_Brief_
Would you please copy every line from the records that contains the word "candidats"?

Input Block Start

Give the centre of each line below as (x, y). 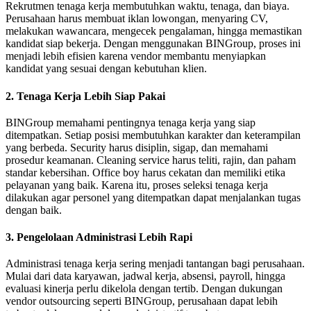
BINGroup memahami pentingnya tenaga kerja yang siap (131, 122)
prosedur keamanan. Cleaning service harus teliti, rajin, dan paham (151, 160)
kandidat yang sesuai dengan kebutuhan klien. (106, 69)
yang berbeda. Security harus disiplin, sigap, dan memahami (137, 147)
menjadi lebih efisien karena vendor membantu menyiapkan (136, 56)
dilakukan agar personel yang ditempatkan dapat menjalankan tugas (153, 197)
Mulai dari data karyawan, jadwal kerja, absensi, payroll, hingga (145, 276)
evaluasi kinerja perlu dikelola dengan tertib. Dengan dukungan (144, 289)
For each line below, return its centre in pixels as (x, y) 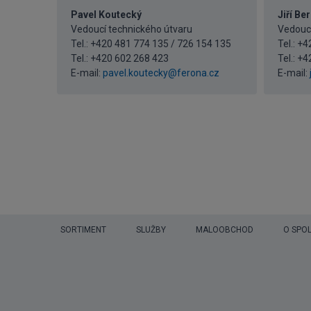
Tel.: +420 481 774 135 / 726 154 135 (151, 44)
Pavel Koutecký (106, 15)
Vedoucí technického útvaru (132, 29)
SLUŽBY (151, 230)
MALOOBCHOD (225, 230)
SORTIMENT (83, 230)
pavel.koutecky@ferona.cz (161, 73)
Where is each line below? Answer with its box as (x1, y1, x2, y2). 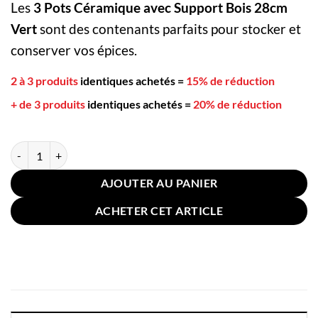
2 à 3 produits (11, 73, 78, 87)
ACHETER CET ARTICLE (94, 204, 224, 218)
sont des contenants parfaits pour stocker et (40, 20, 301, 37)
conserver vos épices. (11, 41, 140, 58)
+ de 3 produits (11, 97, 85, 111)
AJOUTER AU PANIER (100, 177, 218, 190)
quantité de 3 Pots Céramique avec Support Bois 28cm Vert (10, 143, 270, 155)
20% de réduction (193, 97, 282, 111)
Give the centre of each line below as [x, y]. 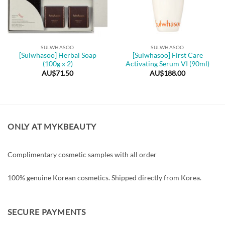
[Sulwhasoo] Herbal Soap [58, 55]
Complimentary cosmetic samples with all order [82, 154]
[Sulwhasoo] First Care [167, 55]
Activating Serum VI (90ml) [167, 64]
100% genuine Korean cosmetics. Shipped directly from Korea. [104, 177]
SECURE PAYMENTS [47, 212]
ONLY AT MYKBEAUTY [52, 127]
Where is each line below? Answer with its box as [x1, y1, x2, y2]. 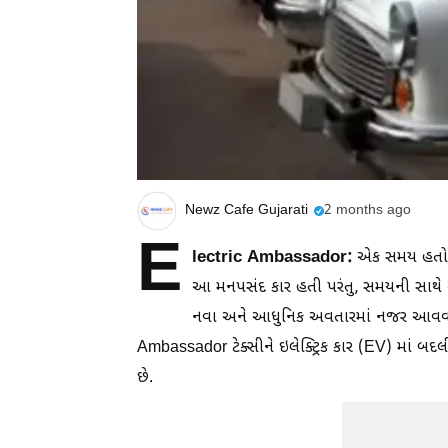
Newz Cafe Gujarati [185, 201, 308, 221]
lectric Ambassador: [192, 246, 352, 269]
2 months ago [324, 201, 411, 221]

Input Block End
Input Block Start

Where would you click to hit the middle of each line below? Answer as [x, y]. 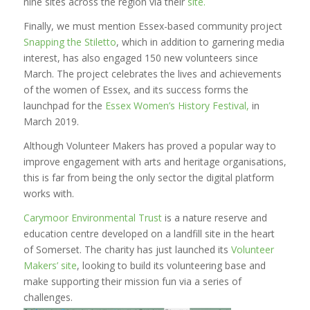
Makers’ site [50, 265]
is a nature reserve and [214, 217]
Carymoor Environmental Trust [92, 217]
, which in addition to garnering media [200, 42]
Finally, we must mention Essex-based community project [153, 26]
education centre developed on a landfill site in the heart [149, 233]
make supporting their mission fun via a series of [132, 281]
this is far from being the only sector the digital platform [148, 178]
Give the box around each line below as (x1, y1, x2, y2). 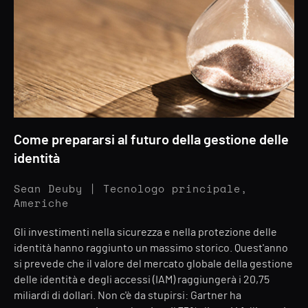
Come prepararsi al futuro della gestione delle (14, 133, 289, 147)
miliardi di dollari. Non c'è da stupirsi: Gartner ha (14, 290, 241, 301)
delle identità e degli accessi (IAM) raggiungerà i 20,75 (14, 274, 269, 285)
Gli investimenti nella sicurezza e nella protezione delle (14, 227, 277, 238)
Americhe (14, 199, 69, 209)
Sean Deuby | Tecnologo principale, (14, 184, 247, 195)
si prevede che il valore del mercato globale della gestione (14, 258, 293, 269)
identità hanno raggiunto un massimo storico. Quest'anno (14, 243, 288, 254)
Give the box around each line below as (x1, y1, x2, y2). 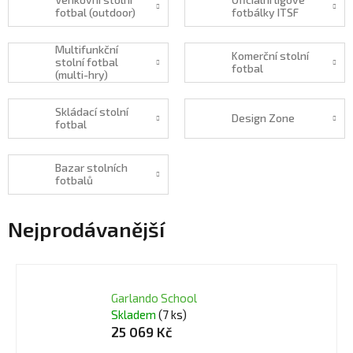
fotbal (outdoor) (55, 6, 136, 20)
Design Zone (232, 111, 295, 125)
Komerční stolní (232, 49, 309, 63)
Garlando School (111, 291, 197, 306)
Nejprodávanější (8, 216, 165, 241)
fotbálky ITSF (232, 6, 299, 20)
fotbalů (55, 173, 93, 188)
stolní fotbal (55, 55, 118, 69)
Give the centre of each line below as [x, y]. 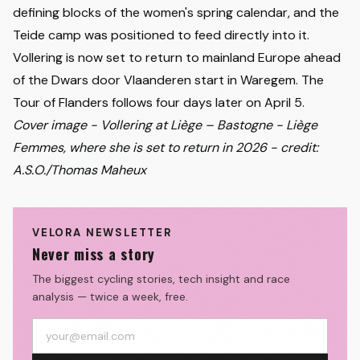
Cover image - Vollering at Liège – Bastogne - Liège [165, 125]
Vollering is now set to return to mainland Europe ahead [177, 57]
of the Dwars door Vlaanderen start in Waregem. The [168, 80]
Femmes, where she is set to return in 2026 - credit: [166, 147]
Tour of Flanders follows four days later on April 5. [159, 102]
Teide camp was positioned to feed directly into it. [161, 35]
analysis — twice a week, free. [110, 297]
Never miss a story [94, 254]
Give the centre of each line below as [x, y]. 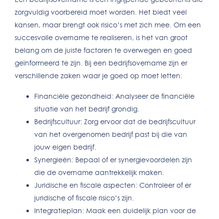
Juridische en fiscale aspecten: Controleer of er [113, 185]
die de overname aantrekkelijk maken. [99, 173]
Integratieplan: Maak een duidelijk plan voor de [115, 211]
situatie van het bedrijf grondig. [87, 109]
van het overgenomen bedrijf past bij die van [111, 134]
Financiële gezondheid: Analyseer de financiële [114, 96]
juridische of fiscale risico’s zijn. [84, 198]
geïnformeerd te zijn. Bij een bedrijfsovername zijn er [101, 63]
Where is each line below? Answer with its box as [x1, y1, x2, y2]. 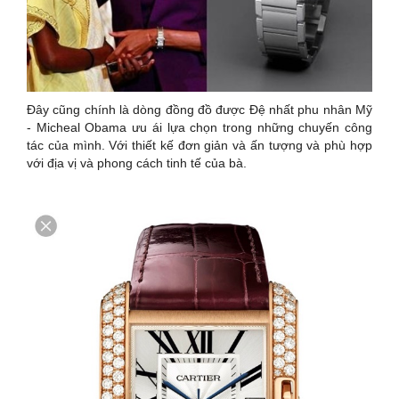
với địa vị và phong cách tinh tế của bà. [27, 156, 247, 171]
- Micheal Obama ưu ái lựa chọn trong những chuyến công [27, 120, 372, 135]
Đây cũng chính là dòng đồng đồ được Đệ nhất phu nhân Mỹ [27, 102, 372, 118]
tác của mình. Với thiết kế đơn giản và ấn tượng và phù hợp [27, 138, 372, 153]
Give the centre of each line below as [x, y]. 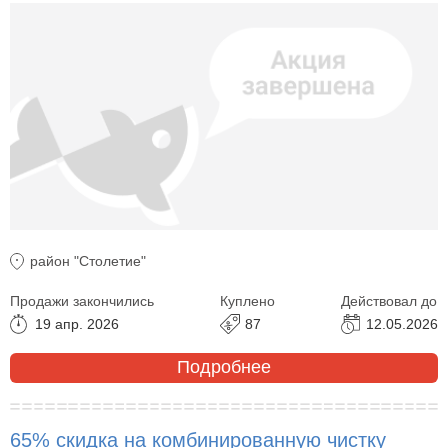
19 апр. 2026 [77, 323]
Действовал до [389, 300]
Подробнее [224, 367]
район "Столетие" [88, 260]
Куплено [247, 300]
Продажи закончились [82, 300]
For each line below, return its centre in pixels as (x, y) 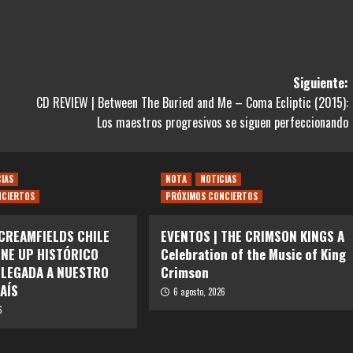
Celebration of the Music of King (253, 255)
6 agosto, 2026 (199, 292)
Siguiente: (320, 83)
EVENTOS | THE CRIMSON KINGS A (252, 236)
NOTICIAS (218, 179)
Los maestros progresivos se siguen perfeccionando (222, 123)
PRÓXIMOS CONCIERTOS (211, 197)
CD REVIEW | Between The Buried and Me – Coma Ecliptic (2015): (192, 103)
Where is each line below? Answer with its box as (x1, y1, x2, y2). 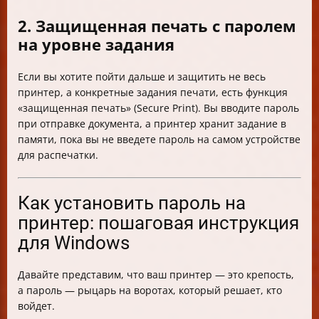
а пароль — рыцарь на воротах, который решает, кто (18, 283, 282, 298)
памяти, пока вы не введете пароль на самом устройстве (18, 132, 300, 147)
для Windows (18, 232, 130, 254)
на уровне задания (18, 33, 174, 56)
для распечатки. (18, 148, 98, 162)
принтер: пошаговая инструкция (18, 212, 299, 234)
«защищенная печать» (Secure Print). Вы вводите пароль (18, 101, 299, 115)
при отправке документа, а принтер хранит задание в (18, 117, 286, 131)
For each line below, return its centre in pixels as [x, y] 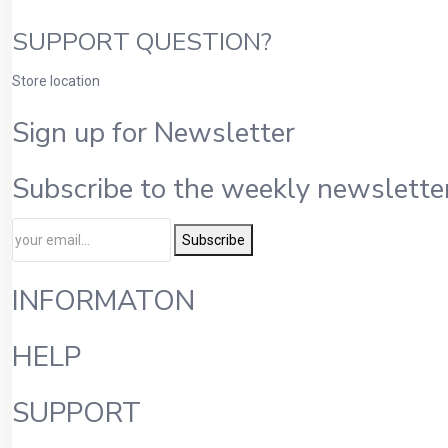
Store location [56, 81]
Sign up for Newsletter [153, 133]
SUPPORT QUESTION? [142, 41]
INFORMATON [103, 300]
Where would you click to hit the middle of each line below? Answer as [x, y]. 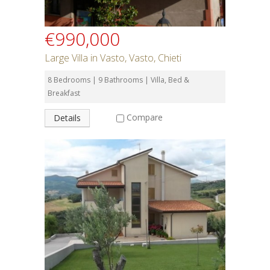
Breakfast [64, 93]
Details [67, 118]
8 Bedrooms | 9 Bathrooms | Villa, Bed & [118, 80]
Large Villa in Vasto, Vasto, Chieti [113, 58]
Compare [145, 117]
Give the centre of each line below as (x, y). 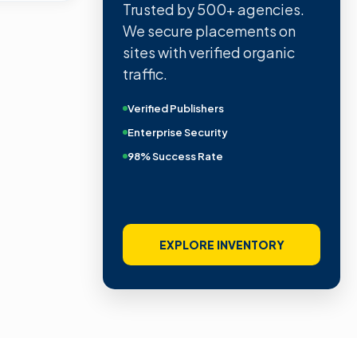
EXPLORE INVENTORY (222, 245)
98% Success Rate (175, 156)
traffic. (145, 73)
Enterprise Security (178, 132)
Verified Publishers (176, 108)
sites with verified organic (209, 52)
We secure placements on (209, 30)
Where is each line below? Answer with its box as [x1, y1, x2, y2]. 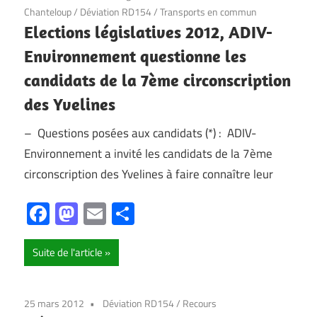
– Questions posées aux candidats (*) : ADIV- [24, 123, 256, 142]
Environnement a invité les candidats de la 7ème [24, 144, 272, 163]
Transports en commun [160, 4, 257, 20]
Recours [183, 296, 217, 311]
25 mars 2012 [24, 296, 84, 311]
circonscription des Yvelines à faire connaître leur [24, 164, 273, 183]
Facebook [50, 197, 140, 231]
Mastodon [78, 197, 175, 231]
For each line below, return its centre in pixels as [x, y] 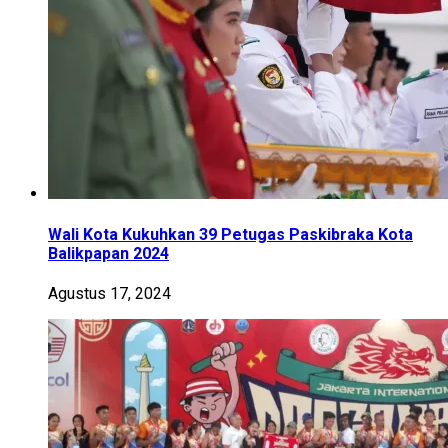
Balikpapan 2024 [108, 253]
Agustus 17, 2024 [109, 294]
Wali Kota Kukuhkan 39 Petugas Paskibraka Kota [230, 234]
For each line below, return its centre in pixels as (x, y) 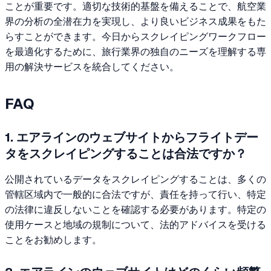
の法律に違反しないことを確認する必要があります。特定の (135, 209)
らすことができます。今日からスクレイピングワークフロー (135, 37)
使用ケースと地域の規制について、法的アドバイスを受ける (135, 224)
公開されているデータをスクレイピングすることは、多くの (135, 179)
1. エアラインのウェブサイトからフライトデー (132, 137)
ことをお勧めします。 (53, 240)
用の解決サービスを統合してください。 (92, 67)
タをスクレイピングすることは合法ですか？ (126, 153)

Input Block End

_Output of the exercise_
– Questions posées aux candidats (*) : ADIV- [24, 123, 256, 142]
Environnement a invité les candidats de la 7ème [24, 144, 272, 163]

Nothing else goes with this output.